The program has several limitations. It can only optimize the coding region and adjust the local GC content by changing the codons. If the gene is in antisense strand, then the user needs to complement reverse the sequence using EMBOSS revseq or other tools. After obtaining the sense strand, the user can optimize it with the commonly used optimization software, and then use our program to check the GC content of the obtained sequence, and decide whether to modify the synonymous codons to adjust the local GC content according to the specific situations.

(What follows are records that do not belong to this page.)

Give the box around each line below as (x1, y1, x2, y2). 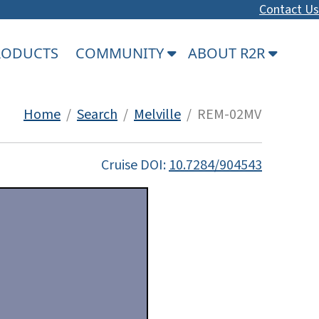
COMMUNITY (75, 43, 167, 63)
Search (77, 104, 117, 125)
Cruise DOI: (101, 155, 169, 175)
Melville (134, 104, 181, 125)
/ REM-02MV (181, 104, 261, 125)
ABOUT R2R (188, 43, 268, 63)
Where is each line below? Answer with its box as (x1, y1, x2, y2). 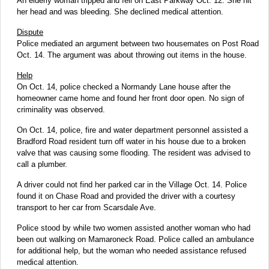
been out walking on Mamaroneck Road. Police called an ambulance (17, 234, 254, 244)
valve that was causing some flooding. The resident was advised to (17, 148, 250, 157)
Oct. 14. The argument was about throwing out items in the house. (17, 50, 247, 59)
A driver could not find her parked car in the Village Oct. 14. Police (17, 180, 247, 189)
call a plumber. (17, 159, 67, 169)
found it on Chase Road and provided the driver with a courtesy (17, 191, 235, 201)
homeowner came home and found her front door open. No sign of (17, 93, 244, 103)
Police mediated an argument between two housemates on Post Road (17, 38, 259, 48)
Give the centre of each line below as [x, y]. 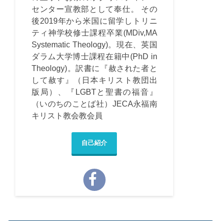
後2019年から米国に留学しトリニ [94, 21]
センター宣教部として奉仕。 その [94, 9]
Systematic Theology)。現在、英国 [94, 45]
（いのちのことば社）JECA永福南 [94, 104]
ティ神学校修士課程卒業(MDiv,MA [94, 33]
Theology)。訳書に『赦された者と [94, 68]
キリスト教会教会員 [67, 116]
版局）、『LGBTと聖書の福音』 [94, 92]
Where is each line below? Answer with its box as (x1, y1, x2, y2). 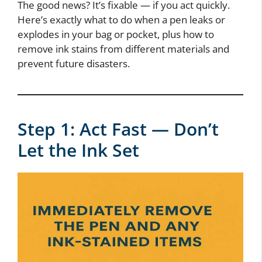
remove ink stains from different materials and (18, 42, 229, 56)
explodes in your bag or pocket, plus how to (18, 27, 214, 41)
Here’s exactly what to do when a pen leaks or (18, 12, 225, 26)
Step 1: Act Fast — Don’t (18, 116, 219, 141)
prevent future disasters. (18, 56, 130, 70)
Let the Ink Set (18, 137, 139, 162)
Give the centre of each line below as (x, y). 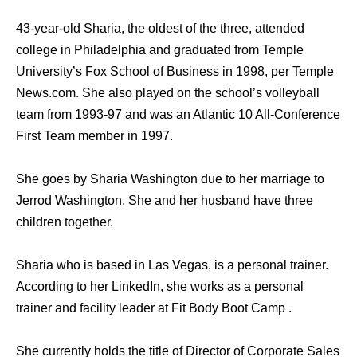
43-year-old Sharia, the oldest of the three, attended (160, 29)
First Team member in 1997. (94, 136)
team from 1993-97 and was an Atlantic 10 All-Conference (178, 115)
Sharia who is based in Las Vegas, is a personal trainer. (172, 265)
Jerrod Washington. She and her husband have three (165, 201)
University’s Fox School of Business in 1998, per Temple (175, 72)
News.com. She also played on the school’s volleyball (168, 93)
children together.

Codon optimization is limited by a variety of conditions. It is not easy to meet various constraints in practice. Our program can view and compare the GC content of gene sequences, manually modify the synonymous codons to change the local GC content where it is too low or too high. However, these modifications may bring new problems. Therefore, after the modification, various checks need to be done to ensure that no new problems appear, such as inappropriate restriction sites (check with EMBOSS restrict), direct duplication (check with EMBOSS equicktandem), palindrome (check with EMBOSS palindrome), and reverse duplication (check with EMBOSS einverted) (Rice, Longden & Bleasby, 2000). These commands have been integrated to our program, which may help users check the gene sequences conveniently.

Conclusions

With our program, users can check the GC content of the optimized gene sequence and adjust the optimization according to their own needs, and the modified results can be visualized. The software assists in gene cloning and its functional studies.